Сергей отстегнул две пуговицы штанов, которые у всех моряков расстегиваются сбоку, показал трусы.
– Да вы что, издеваться надо мной пришли, товарищ мичман?! – покраснев от злости, закричал каплей. – Вы чё это матроса на гауптвахту привели в неуставных трусах? А ну, оба бегом на корабль и привести форму одежды в порядок, мать вашу…
Тут Мурыжный не выдержал и дополнил свою речь целым комплектом морских выражений.
На корабль Козлов возвращался в очень нехорошем настроении. Он весь кипел от злости.
– Если ты, сукин сын, завтра на губу не попадешь, я тебя 31 июня домой отправлю. Ты у меня самый последний с корабля уйдешь и вспоминать будешь мичмана Козлова до самой смерти! – шипел он, потеряв от бешенства голос.
Утром третьего дня, перед очередным походом в комендатуру мичман лично проверил уставную форму у Стицурина. Трусы и носки строго соответствовали уставу, то есть были синими. Довольный собой, Козлов повел Сергея на губу, уже не сомневаясь в успехе этого мероприятия.
Но беда его была в том, что он недооценил коменданта. И когда Мурыжный увидел своих «знакомых», он встал, вытащил из ящика стола линейку и подошел к матросу. Линейкой каплей измерил расстояние от низа шинели до пола. Посмотрев на результат измерения, Мурыжный покраснел как кирпич и заорал на всю комендатуру:
– Почему длина шинели не соответствует уставу? Вы что, товарищ мичман, матроса не можете на гауптвахту привести? Или сами захотели к нам в камеру? Я вам это мигом устрою! Завтра, если еще нарушение найду – матроса отправлю на корабль, а вас арестую. Может, это научит вас относиться более ответственно к несению службы! А теперь вон отсюда, идите и готовьте свою форму одежды тоже, а я вам пока камеру похолоднее подберу!
Последние слова полностью сломали Козлова. Всю дорогу на корабль он молча плелся за Стицуриным. Поднявшись на корабль, он, ничего не говоря, побрел в свою каюту.
Примерно через час вахтенный матрос, проходя мимо каюты Козлова, заметил, что дверь приоткрыта. Естественно, он туда заглянул.
На полу каюты лежал мичман. Сообразив, что случилось что-то страшное, матрос побежал к дежурному.
Скорая успела вовремя, мичман был еще жив. Его срочно увезли в госпиталь.
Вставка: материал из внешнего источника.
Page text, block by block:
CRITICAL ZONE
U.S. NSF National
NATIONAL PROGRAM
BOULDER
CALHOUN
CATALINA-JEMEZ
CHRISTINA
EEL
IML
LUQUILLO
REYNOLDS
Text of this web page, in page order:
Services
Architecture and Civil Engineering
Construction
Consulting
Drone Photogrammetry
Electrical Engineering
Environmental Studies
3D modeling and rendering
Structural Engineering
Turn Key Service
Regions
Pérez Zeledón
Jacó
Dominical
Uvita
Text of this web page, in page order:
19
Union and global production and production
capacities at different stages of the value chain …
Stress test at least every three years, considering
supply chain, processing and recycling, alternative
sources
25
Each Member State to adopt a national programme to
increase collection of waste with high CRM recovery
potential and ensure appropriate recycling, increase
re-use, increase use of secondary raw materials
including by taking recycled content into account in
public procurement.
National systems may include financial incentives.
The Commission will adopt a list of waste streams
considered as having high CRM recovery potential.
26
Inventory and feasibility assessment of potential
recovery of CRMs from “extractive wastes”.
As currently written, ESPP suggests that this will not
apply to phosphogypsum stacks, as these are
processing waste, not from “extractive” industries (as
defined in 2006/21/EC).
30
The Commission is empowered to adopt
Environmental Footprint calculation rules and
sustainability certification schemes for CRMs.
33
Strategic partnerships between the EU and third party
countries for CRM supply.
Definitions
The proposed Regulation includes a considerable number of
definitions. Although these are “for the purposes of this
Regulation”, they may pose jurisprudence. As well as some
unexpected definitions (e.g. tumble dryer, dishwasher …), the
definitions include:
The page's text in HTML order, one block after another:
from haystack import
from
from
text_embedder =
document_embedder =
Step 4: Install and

После этого случая больше на корабле его никто не видел. Потом кто-то сказал, что Козлова списали со службы по состоянию здоровья. Но об этом никто не сожалел. Слишком много он доставил неприятностей своим подчиненным, чтобы ему сочувствовали.
В связи с этим событием о Стицурине забыли. И через неделю включили в список демобилизации. Он и еще 14 «гражданских» благополучно сошли на берег под звуки марша «Прощание славянки».
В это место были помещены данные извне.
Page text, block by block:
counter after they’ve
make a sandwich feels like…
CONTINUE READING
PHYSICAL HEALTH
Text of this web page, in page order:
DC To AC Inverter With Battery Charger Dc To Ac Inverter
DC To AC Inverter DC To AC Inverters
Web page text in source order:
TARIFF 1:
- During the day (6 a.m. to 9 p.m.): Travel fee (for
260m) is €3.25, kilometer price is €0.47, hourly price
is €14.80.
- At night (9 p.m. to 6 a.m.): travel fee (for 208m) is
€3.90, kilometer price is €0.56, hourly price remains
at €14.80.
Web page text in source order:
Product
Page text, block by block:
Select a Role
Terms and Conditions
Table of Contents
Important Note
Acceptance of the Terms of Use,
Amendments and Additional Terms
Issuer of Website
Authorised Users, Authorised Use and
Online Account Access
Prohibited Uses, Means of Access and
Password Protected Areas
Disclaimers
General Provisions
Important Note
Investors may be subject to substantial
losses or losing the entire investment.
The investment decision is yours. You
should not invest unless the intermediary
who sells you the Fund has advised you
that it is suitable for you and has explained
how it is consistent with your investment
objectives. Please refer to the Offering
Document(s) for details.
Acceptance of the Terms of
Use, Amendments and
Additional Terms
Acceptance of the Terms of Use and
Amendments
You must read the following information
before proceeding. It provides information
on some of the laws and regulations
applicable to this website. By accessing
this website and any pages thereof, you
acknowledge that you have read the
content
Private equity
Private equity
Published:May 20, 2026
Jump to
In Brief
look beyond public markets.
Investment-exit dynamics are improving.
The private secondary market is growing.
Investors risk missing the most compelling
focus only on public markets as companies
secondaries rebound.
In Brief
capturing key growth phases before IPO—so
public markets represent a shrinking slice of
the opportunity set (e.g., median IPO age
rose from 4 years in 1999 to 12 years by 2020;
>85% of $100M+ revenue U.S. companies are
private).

На прощание Сергей пожелал Лехе не принимать все близко к сердцу и постараться продержаться до конца службы. Затем пожал руку сослуживцам, отдал, по вечной флотской традиции, честь кораблю и спустился по трапу на берег.
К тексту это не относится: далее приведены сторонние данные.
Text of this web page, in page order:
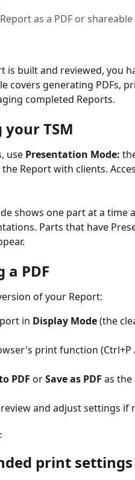
as a PDF or
is built and reviewed, you
covers generating PDFs,
completed Reports.
TSM
use Presentation Mode:
Report with clients.
shows one part at a time
Parts that have
a PDF
of your Report:
in Display Mode (the
print function (Ctrl+P
PDF or Save as PDF as
and adjust settings if
print settings
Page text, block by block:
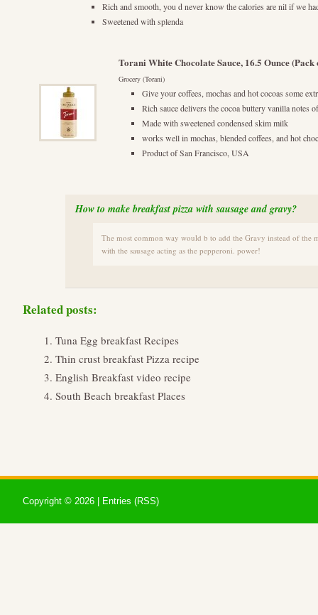
Rich and smooth, you d never know the calories are nil if we
Sweetened with splenda
Torani White Chocolate Sauce, 16.5 Ounce (Pack
Grocery (Torani)
Give your coffees, mochas and hot cocoas some
Rich sauce delivers the cocoa buttery vanilla notes
Made with sweetened condensed skim milk
works well in mochas, blended coffees, and hot
Product of San Francisco, USA
How to make breakfast pizza with sausage and gravy?
The most common way would b to add the Gravy instead of the
with the sausage acting as the pepperoni. power!
Related posts:
Tuna Egg breakfast Recipes
Thin crust breakfast Pizza recipe
English Breakfast video recipe
South Beach breakfast Places
Copyright © 2026 | Entries (RSS)
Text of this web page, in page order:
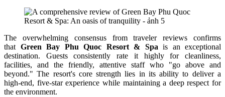
The overwhelming consensus from traveler reviews confirms
that Green Bay Phu Quoc Resort & Spa is an exceptional
destination. Guests consistently rate it highly for cleanliness,
facilities, and the friendly, attentive staff who "go above and
beyond." The resort's core strength lies in its ability to deliver a
high-end, five-star experience while maintaining a deep respect for
the environment.
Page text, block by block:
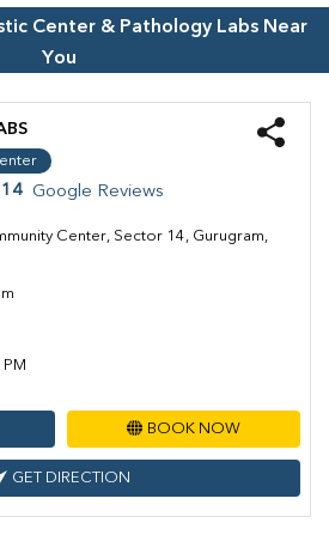
Center & Pathology Labs Near
You
14 Google Reviews
Center, Sector 14, Gurugram,
BOOK NOW
GET DIRECTION
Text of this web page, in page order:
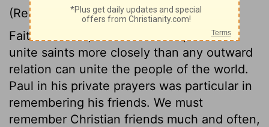
(Read Philemon 1:1-7)
Faith in Christ, and love to him, should
unite saints more closely than any outward
relation can unite the people of the world.
Paul in his private prayers was particular in
remembering his friends. We must
remember Christian friends much and often,
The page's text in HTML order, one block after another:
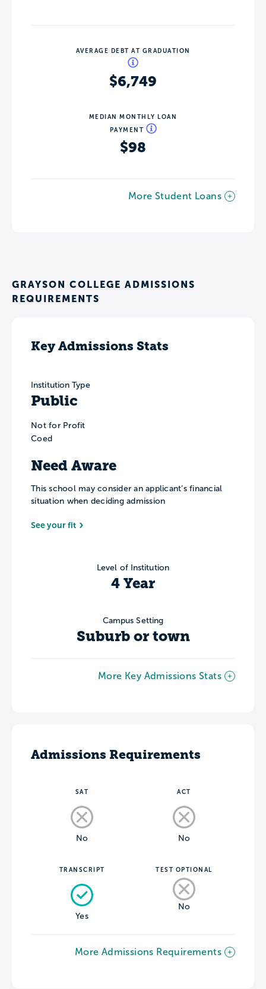
AVERAGE DEBT AT GRADUATION
$6,749
MEDIAN MONTHLY LOAN
PAYMENT
$98
More Student Loans
GRAYSON COLLEGE ADMISSIONS
REQUIREMENTS
Key Admissions Stats
Institution Type
Public
Not for Profit
Coed
Need Aware
This school may consider an applicant’s financial
situation when deciding admission
See your fit
Level of Institution
4 Year
Campus Setting
Suburb or town
More Key Admissions Stats
Admissions Requirements
SAT
No
ACT
No
TRANSCRIPT
Yes
TEST OPTIONAL
No
More Admissions Requirements
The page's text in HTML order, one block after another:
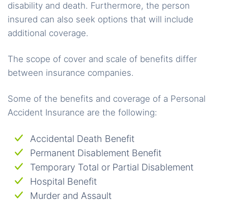
disability and death. Furthermore, the person
insured can also seek options that will include
additional coverage.
The scope of cover and scale of benefits differ
between insurance companies.
Some of the benefits and coverage of a Personal
Accident Insurance are the following:
Accidental Death Benefit
Permanent Disablement Benefit
Temporary Total or Partial Disablement
Hospital Benefit
Murder and Assault
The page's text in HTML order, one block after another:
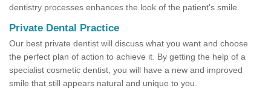
dentistry processes enhances the look of the patient's smile.
Private Dental Practice
Our best private dentist will discuss what you want and choose
the perfect plan of action to achieve it. By getting the help of a
specialist cosmetic dentist, you will have a new and improved
smile that still appears natural and unique to you.

Первый раз Алексей увидел мужские слезы. «Гражданские», прощаясь с кораблем, плакали.
«Странно, – подумал Леха. – Почему они плачут? Покидая это адское место, надо радоваться, а не плакать. Да разве может быть что-то лучше родного дома, тем более, это не больше, чем железный ящик, на котором тебя все время бьют и унижают. Нет, я уж точно плакать не буду. Было бы из-за чего плакать! Странные эти люди – „гражданские“. Наверно, у них с мозгами что-то не так».
10
Прошел почти месяц пребывания Алексея на корабле. От мичмана Подплето не было ни слуху, ни духу. И Леша даже как-то стал свыкаться с мыслью, что останется на «Котельникове» до конца службы. Он потихоньку приспособился к особенностям корабельной жизни и был даже немного доволен ею, если бы не одно ЧП.